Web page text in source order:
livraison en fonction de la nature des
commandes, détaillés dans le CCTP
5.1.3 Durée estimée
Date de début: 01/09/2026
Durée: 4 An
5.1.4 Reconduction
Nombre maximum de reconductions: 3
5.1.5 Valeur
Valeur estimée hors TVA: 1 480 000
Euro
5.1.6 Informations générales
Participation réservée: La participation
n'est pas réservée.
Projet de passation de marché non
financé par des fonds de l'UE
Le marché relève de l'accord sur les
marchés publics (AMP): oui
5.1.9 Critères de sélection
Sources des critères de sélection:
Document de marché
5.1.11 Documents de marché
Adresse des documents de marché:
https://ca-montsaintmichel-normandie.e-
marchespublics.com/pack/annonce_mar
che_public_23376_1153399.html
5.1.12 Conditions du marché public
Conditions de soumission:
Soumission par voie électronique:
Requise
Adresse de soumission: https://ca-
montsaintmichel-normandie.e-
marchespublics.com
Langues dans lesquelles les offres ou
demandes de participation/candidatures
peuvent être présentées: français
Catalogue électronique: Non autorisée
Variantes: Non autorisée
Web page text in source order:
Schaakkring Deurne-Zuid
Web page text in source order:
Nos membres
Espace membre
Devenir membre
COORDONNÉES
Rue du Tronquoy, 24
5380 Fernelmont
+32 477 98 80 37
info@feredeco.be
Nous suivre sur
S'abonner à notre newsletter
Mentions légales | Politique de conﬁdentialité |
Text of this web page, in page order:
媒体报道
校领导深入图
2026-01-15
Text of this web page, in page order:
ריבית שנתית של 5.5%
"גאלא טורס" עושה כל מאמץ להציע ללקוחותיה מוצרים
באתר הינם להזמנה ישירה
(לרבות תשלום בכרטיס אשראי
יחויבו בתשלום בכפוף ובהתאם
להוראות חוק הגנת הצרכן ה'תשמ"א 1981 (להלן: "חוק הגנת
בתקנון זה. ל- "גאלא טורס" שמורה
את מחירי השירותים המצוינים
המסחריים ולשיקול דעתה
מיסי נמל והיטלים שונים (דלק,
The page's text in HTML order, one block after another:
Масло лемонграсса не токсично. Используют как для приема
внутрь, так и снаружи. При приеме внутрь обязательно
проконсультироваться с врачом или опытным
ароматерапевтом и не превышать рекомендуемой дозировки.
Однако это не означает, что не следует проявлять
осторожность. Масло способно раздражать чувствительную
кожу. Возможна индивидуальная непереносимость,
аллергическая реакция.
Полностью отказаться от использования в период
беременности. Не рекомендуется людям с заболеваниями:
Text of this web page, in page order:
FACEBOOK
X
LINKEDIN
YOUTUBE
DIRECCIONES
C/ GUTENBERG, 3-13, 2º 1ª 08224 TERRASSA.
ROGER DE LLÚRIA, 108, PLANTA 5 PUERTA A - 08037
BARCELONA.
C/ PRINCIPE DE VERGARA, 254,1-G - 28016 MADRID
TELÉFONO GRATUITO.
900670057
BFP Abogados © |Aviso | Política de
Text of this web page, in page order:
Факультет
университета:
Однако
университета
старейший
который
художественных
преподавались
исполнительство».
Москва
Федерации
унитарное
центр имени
□ □ □
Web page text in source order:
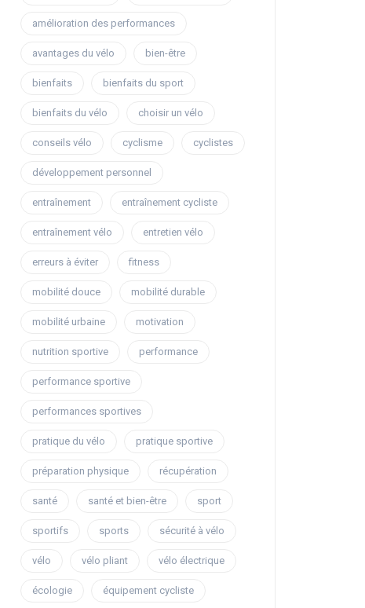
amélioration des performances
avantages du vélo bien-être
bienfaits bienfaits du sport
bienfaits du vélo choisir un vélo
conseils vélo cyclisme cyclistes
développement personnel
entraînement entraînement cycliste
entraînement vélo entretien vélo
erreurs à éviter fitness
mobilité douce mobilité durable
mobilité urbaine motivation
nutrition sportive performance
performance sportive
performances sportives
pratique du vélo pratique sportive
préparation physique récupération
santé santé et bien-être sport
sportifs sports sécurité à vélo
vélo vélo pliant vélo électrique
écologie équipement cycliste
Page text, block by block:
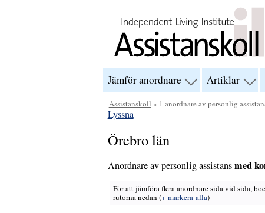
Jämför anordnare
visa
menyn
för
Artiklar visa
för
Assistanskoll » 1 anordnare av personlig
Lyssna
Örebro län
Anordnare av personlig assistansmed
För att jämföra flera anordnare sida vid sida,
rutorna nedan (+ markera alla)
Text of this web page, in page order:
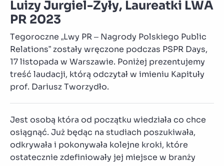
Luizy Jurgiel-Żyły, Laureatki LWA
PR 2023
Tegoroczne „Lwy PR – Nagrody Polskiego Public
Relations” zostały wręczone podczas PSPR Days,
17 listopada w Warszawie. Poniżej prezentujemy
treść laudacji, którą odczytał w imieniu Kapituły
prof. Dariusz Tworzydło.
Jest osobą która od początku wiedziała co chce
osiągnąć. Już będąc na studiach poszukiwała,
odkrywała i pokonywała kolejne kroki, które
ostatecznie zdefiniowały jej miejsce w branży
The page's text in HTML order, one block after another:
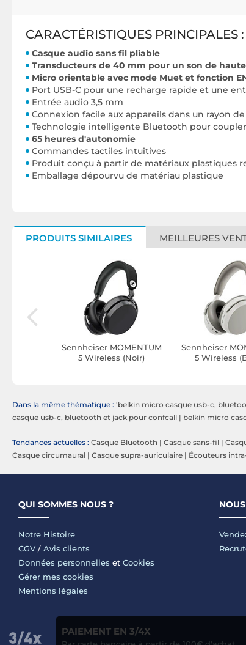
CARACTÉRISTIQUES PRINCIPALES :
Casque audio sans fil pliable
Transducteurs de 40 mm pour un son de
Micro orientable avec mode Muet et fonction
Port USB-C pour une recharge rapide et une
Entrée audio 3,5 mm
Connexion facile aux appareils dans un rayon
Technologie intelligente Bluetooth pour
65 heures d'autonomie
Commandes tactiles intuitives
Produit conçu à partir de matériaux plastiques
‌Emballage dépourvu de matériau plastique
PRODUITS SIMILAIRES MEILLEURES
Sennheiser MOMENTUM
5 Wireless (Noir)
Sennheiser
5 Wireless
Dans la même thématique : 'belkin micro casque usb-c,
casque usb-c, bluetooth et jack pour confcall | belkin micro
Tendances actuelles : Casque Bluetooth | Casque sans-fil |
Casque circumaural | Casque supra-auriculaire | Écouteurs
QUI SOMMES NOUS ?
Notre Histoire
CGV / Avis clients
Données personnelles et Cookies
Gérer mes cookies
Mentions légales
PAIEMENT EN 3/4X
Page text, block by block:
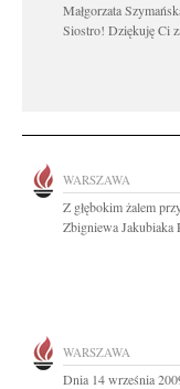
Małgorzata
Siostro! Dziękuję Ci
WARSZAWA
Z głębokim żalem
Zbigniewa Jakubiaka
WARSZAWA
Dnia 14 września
□ □ □
| WHAT THE TASK REQUIRES |
Line for line, output the entries above from the line with "Jest osobą która" to the line with "Z głębokim żalem", both included, and nothing more. Skip pictures.

| ANSWER BOX |
Jest osobą która od początku wiedziała co chce
osiągnąć. Już będąc na studiach poszukiwała,
odkrywała i pokonywała kolejne kroki, które
ostatecznie zdefiniowały jej miejsce w branży
The page's text in HTML order, one block after another:
CARACTÉRISTIQUES PRINCIPALES :
Casque audio sans fil pliable
Transducteurs de 40 mm pour un son de
Micro orientable avec mode Muet et fonction
Port USB-C pour une recharge rapide et une
Entrée audio 3,5 mm
Connexion facile aux appareils dans un rayon
Technologie intelligente Bluetooth pour
65 heures d'autonomie
Commandes tactiles intuitives
Produit conçu à partir de matériaux plastiques
‌Emballage dépourvu de matériau plastique
PRODUITS SIMILAIRES MEILLEURES
Sennheiser MOMENTUM
5 Wireless (Noir)
Sennheiser
5 Wireless
Dans la même thématique : 'belkin micro casque usb-c,
casque usb-c, bluetooth et jack pour confcall | belkin micro
Tendances actuelles : Casque Bluetooth | Casque sans-fil |
Casque circumaural | Casque supra-auriculaire | Écouteurs
QUI SOMMES NOUS ?
Notre Histoire
CGV / Avis clients
Données personnelles et Cookies
Gérer mes cookies
Mentions légales
PAIEMENT EN 3/4X
Page text, block by block:
Małgorzata
Siostro! Dziękuję Ci
WARSZAWA
Z głębokim żalem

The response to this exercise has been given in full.